# Motorguide Digital Trolling Motor Problems



## HazMatt (Jun 18, 2009)

I've got a Motorguide 55lb saltwater digital trolling motor that I purchased brand new in July 2009. It has been used very little (I travel a lot with work). The circuit board fried, under warranty, last summer after it was used twice. It was fixed by Fox's trolling motors, no questions asked. This summer on my third trip out it fried again. Vernon, at Fox's trolling motors, knew what it was when I walked in. I was told that if it was run over 3/4 thrust it would burn boards up, religiously. 

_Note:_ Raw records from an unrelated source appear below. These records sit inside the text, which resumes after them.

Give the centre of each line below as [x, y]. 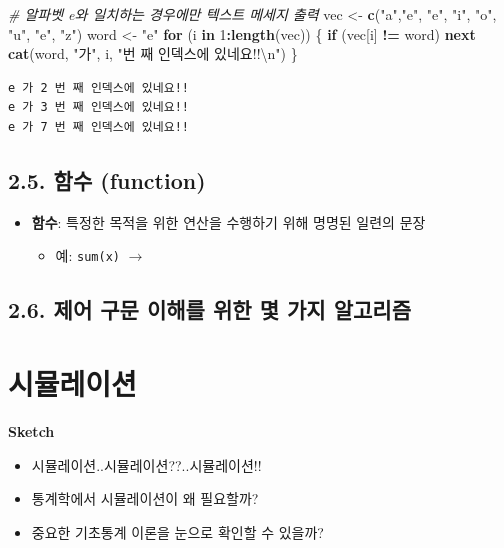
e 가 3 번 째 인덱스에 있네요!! [98, 107]
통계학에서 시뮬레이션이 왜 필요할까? [145, 498]
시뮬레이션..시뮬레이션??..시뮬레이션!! [146, 464]
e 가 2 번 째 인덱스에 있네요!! [98, 87]
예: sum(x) [87, 255]
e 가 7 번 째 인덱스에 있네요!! [98, 126]
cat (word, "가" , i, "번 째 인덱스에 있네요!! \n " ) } [153, 53]
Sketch [31, 430]

I didn't know if anyone else has run into this problem or may have a solution. This is the first time I've had a problem with a motorguide that was this serious. Considering I don't use it much and it's only pushing a 16 foot aluminum boat I was surprised it couldn't handle what I dished out.


Thanks
Matt


----------



## circlehook69 (Apr 23, 2010)

*I've had somewhat the same problem with mine since I bought it. The only time I do run it on high is if I come up on someone fishing as I'm fishing down the shoreline, I'll kick it up on high just to hurry out and around the fisherman as not to disturb him. But 95% of the time it will just kick off. It's a shame when you pay $400 for something that will not work 100% for you at least for one year after you purchase it!! Guess they just don't make things like they used to.*


----------



## HazMatt (Jun 18, 2009)

After talking with motorguide and the repairshop it looks like I may get a replacement. I'm still waiting on the final word. The motor fried another board when they replaced it and it's shutting off within the manufacturer's tollerances on amp draw. 

Motorguide has been fairly easy to deal with but I'd avoid the varimax line of trolling motors until they get this resolved.


----------